BRIEF: Every line from the one containing "For the bathtub, what is the height?" to the one containing "I need the box that holds the bottle." in the records below, both included, must be set down exactly, and no other line.
○ ○ ○ ○ ○ ○ ○
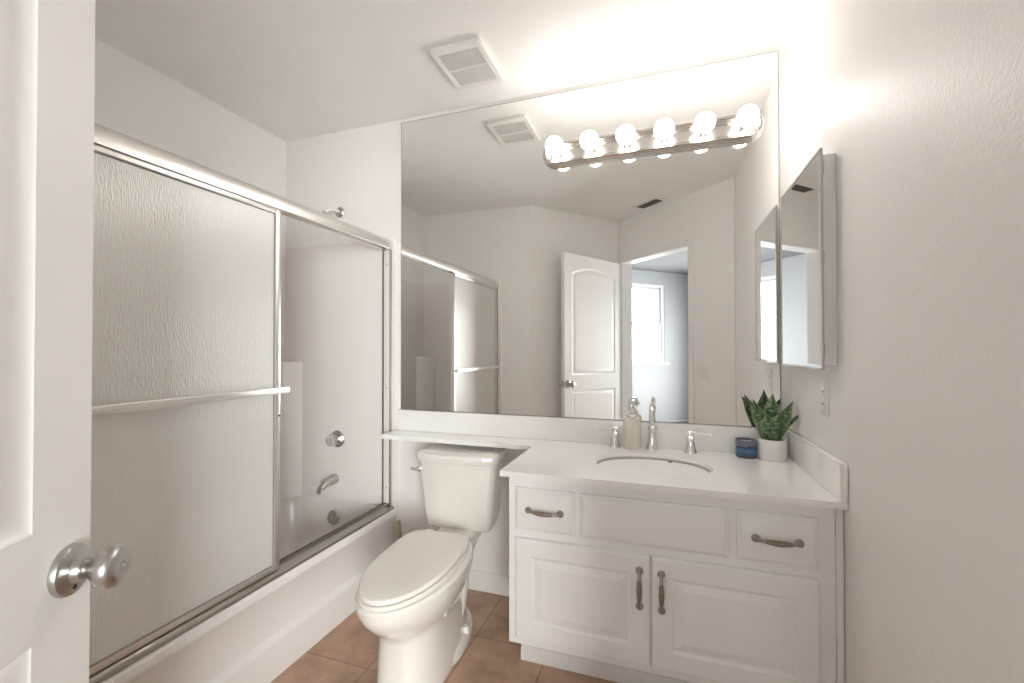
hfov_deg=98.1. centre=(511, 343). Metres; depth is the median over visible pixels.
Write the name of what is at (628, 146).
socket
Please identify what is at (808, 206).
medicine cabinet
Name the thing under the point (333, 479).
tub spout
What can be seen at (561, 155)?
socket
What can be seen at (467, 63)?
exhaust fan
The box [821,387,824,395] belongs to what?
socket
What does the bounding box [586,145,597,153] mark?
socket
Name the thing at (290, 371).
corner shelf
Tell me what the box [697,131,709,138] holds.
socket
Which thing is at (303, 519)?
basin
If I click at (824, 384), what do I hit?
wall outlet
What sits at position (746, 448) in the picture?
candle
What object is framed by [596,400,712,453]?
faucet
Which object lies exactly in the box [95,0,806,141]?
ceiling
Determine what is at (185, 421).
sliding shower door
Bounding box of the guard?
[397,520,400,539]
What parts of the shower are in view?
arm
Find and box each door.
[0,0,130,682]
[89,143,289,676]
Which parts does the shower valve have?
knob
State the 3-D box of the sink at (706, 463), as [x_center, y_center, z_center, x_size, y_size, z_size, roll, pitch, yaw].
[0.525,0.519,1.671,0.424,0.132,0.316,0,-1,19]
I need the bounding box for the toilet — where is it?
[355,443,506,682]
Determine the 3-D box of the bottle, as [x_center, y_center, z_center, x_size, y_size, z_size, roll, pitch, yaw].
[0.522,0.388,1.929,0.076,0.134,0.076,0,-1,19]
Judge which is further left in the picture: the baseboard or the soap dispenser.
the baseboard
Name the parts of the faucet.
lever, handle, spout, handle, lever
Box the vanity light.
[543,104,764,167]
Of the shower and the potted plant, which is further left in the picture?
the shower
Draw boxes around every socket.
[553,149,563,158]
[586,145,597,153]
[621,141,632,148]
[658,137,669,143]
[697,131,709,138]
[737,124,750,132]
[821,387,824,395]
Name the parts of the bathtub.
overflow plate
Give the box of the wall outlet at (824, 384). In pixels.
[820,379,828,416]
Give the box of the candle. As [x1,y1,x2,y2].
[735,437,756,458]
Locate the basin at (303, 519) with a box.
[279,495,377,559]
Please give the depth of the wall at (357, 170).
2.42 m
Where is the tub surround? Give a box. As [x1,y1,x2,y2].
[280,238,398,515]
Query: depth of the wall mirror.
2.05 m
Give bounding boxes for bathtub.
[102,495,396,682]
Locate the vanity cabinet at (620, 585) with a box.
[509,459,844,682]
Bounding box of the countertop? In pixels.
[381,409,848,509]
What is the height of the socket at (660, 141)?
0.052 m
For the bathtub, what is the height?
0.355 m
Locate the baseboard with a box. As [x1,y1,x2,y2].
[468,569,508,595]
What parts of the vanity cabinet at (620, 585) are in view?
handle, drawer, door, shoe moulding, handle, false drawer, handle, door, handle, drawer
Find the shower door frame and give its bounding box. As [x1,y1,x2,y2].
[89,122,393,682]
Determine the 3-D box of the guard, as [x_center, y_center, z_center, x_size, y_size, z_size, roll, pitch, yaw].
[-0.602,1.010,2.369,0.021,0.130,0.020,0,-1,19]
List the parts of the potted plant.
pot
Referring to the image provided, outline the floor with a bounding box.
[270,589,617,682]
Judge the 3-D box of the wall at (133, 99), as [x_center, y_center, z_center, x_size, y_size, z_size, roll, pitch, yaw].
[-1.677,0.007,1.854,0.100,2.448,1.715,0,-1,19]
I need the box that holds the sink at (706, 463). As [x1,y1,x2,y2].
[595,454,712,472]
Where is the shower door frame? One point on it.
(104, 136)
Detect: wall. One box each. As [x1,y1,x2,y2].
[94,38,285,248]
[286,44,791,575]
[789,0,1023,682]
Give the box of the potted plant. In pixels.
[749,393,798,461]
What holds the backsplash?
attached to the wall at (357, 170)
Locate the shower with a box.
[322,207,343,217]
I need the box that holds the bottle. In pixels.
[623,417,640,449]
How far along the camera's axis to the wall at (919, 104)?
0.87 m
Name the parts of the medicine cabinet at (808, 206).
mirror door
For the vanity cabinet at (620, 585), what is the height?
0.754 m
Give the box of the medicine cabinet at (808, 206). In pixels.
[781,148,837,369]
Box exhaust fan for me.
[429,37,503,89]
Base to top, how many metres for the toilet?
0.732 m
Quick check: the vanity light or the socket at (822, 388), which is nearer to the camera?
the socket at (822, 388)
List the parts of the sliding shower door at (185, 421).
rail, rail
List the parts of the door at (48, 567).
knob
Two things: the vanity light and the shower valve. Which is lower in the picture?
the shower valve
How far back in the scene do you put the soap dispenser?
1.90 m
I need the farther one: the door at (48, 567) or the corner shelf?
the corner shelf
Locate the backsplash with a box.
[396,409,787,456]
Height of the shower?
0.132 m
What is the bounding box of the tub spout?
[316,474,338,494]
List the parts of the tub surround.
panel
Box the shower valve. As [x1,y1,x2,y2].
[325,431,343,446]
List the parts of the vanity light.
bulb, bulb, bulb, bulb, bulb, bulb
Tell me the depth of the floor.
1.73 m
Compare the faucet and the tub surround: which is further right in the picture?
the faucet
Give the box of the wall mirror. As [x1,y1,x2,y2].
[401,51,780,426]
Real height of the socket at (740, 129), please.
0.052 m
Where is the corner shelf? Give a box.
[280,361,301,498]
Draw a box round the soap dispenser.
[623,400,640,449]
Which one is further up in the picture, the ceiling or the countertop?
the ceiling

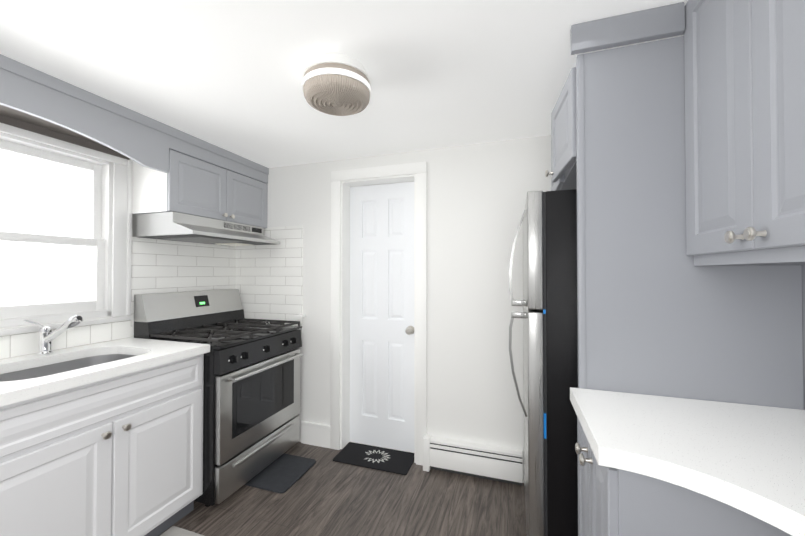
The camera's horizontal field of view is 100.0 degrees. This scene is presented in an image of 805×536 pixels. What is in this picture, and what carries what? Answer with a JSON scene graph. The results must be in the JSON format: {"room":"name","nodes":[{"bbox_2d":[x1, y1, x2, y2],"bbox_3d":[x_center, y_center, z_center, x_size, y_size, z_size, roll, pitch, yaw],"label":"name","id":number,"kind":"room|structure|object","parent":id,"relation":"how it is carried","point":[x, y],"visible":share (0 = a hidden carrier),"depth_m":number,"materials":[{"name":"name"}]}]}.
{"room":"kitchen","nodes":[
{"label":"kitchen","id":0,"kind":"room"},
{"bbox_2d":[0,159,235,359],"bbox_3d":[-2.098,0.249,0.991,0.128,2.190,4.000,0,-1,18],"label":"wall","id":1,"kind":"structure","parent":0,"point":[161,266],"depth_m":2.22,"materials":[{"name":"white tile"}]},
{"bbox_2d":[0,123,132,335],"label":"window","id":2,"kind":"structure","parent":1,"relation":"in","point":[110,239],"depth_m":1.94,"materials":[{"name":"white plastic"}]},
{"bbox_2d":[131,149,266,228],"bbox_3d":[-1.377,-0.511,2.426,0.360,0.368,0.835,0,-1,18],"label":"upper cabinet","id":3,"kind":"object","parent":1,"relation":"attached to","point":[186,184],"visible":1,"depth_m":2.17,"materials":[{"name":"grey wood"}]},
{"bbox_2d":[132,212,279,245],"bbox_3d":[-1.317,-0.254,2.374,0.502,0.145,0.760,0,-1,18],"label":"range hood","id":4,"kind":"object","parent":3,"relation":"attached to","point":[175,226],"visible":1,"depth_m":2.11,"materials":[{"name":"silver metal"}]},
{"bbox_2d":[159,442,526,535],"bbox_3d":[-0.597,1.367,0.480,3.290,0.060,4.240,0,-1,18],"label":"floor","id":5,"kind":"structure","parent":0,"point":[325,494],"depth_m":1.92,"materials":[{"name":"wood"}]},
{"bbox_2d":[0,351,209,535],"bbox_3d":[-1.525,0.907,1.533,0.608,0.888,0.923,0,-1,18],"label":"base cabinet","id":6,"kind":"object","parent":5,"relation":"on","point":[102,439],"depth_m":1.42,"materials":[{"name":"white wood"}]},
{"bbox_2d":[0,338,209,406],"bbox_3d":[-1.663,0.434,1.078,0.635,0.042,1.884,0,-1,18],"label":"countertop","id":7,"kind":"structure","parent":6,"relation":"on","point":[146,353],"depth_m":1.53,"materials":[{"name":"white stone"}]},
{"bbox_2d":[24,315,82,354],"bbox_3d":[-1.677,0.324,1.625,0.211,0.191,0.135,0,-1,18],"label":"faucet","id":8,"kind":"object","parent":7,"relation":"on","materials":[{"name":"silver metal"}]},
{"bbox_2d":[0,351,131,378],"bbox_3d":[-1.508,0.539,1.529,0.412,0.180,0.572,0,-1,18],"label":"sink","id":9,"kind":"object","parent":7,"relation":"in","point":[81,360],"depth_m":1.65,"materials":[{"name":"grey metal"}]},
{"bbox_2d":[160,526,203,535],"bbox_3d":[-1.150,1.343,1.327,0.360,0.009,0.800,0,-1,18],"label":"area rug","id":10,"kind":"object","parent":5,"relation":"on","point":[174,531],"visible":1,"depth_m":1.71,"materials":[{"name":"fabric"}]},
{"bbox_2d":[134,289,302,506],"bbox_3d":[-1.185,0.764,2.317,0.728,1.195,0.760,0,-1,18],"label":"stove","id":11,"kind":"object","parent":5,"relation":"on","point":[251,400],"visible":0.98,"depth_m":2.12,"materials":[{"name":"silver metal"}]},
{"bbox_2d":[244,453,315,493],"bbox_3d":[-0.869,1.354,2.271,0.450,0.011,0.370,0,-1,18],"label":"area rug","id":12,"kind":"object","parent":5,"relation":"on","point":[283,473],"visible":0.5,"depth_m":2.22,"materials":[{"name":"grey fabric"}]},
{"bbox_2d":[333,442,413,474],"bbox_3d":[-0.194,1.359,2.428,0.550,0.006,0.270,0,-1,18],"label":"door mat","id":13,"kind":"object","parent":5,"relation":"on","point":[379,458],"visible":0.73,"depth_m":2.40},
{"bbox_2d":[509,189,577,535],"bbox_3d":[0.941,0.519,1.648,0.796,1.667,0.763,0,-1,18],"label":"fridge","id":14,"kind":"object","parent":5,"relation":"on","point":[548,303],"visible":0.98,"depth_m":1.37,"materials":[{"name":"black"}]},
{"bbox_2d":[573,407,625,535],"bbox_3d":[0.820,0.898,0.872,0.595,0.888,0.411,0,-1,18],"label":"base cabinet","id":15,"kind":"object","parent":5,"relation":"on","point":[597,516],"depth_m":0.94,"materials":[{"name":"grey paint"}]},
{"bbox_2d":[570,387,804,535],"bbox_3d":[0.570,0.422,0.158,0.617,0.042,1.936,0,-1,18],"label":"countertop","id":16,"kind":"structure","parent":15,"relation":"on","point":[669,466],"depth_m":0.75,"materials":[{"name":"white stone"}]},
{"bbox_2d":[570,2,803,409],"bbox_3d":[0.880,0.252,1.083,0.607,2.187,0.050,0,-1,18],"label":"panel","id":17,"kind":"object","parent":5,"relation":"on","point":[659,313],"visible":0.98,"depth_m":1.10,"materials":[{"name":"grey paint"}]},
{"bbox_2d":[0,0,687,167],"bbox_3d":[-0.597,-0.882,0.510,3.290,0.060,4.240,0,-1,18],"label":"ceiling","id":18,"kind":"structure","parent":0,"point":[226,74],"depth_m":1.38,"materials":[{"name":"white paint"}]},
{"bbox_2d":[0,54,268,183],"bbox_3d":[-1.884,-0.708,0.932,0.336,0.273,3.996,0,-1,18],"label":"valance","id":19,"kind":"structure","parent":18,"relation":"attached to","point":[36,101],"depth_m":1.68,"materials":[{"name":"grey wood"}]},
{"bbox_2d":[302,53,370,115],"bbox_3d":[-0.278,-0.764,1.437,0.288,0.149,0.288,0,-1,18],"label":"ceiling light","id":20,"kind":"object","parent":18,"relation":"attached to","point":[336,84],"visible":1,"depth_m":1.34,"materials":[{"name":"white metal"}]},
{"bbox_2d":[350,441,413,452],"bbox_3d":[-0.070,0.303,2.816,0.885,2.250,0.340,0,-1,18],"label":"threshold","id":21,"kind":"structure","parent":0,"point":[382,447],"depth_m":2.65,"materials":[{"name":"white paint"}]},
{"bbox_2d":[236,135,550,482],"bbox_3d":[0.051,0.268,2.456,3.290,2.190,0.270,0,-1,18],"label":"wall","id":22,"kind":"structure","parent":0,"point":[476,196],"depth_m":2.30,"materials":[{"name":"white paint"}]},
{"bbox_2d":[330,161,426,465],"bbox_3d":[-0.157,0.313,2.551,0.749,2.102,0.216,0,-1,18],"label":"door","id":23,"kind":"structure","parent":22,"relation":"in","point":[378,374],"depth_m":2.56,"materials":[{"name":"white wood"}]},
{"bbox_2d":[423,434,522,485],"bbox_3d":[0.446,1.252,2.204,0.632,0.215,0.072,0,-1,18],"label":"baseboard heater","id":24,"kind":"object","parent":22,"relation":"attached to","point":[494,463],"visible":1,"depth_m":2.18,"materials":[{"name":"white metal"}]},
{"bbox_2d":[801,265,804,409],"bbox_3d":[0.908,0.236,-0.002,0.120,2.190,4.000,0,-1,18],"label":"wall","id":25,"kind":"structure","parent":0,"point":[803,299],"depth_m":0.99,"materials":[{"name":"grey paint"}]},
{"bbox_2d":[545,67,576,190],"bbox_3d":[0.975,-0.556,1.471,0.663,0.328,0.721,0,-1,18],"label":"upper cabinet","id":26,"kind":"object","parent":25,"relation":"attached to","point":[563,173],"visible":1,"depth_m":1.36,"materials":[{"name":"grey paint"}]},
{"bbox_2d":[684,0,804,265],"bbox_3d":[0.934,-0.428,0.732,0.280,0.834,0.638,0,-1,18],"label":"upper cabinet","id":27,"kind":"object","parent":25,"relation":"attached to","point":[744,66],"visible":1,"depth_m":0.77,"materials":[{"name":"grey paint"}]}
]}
○ ○ ○ ○ ○ ○ ○
OUTPUT FOR THIS EXERCISE:
For the bathtub, what is the height?
0.355 m
Locate the baseboard with a box. As [x1,y1,x2,y2].
[468,569,508,595]
What parts of the vanity cabinet at (620, 585) are in view?
handle, drawer, door, shoe moulding, handle, false drawer, handle, door, handle, drawer
Find the shower door frame and give its bounding box. As [x1,y1,x2,y2].
[89,122,393,682]
Determine the 3-D box of the guard, as [x_center, y_center, z_center, x_size, y_size, z_size, roll, pitch, yaw].
[-0.602,1.010,2.369,0.021,0.130,0.020,0,-1,19]
List the parts of the potted plant.
pot
Referring to the image provided, outline the floor with a bounding box.
[270,589,617,682]
Judge the 3-D box of the wall at (133, 99), as [x_center, y_center, z_center, x_size, y_size, z_size, roll, pitch, yaw].
[-1.677,0.007,1.854,0.100,2.448,1.715,0,-1,19]
I need the box that holds the sink at (706, 463). As [x1,y1,x2,y2].
[595,454,712,472]
Where is the shower door frame? One point on it.
(104, 136)
Detect: wall. One box each. As [x1,y1,x2,y2].
[94,38,285,248]
[286,44,791,575]
[789,0,1023,682]
Give the box of the potted plant. In pixels.
[749,393,798,461]
What holds the backsplash?
attached to the wall at (357, 170)
Locate the shower with a box.
[322,207,343,217]
I need the box that holds the bottle. In pixels.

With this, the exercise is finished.